In 1955, she appeared in two TV musicals. On April 9, she starred in the title role
of the Widow in the Max Liebman production of the "Merry Widow". Later that year on
November 26, she appeared with her husband in "Dearest Enemy", set during the American
Revolution, also produced by Liebman.

On December 18, 1957, Jeffreys and her husband played a couple with an unusual courtship arrangement brought about by an attack of the fever in the episode "The Julie Gage Story", broadcast in the first season of NBC's Wagon Train.

After a semi-retirement in the 1960s, she appeared on television, appearing in episodes of such series as Love, American Style (with her husband), L.A. Law and Murder, She Wrote. She was nominated for a Golden Globe for her work in The Delphi Bureau (1972). From 1984 to 1985, she starred in the short-lived Aaron Spelling series Finder of Lost Loves. She also appeared in Baywatch as David Hasselhoff's mother, and also had a recurring role in the night-time soap Falcon Crest as Amanda Croft.

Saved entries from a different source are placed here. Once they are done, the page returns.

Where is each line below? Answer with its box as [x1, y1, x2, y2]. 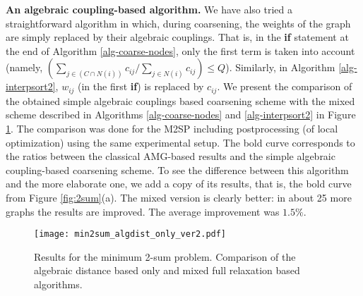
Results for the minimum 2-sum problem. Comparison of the [34, 249, 296, 264]
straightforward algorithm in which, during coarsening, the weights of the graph [6, 16, 351, 30]
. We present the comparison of [217, 79, 352, 94]
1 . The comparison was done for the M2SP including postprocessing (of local [6, 121, 338, 136]
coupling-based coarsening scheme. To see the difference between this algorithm [6, 162, 349, 177]
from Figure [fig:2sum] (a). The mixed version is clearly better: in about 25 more [6, 190, 352, 204]
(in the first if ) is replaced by [78, 79, 204, 94]
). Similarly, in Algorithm [225, 60, 335, 75]

In 1979, she guest starred as Siress Blassie in the Battlestar Galactica episode "The Man with Nine Lives" as a love interest of Chameleon, a part played by Fred Astaire. She was the last person to dance with him onscreen. She also guest starred as Prime Minister Dyne in the Buck Rogers in the 25th Century episode "Planet of the Amazon Women" as the leader of the titular planet.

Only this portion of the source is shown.